Sem vacilar quanto à questão sobre o que são as memórias constitucionais – podemos inicialmente ressaltar que elas são pré-conceitos de tudo o que o estudioso do direito observou da norma no tempo em que a mesma existia como ciência a ser estudada e examinada pelo intérprete. São conceitos (pré) que se formam no tempo e no espaço enquanto o estudioso busca dissecar a hermenêutica da norma.

Neste sentido, interpretações constitucionais ou memórias constitucionais é tudo aquilo que foi conhecido e aplicado no momento em que o fato atraiu a norma para si.
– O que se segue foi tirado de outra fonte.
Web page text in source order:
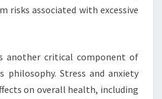
risks associated with excessive
another critical component of
philosophy. Stress and anxiety
on overall health, including
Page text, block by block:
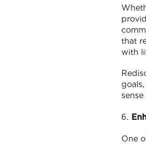
that
with
One
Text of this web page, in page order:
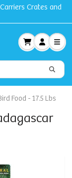
Crates and
Food - 17.5 Lbs
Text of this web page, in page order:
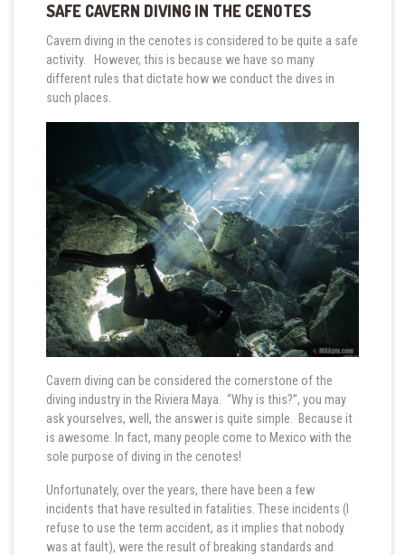
SAFE CAVERN DIVING IN THE CENOTES
Cavern diving in the cenotes is considered to be quite a safe
activity. However, this is because we have so many
different rules that dictate how we conduct the dives in
such places.
Cavern diving can be considered the cornerstone of the
diving industry in the Riviera Maya. “Why is this?”, you may
ask yourselves, well, the answer is quite simple. Because it
is awesome. In fact, many people come to Mexico with the
sole purpose of diving in the cenotes!
Unfortunately, over the years, there have been a few
incidents that have resulted in fatalities. These incidents (I
refuse to use the term accident, as it implies that nobody
was at fault), were the result of breaking standards and
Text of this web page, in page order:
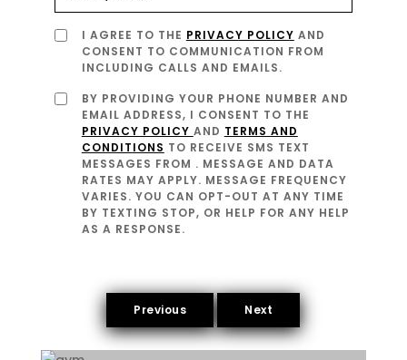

No âmbito específico da hermenêutica constitucional, Konrad Hesse nos faz advertência idêntica, ao dizer que o intérprete não pode compreender o conteúdo da norma de um ponto situado fora da existência histórica, um ponto por assim dizer, arquimédico, senão somente na situação histórica concreta em que se encontra, e cuja maturação informou seus conteúdos de pensamento e determina seu saber e seu (pré)-juízo. Em suma, o intérprete entende o conteúdo da norma a partir de uma (pré)-compreensão, que primeiramente lhe torna possível olhar a norma com certas esperanças, projetar-se um sentido do todo e chegar a um anteprojeto que, então, em penetração mais profunda, carece de confirmação, correção e revisão, até que se determine, univocamente, a unidade de sentido, como resultado de permanentes aproximações entre os projetos revisados e o objeto que, por meio deles, se intenta compreender. [1]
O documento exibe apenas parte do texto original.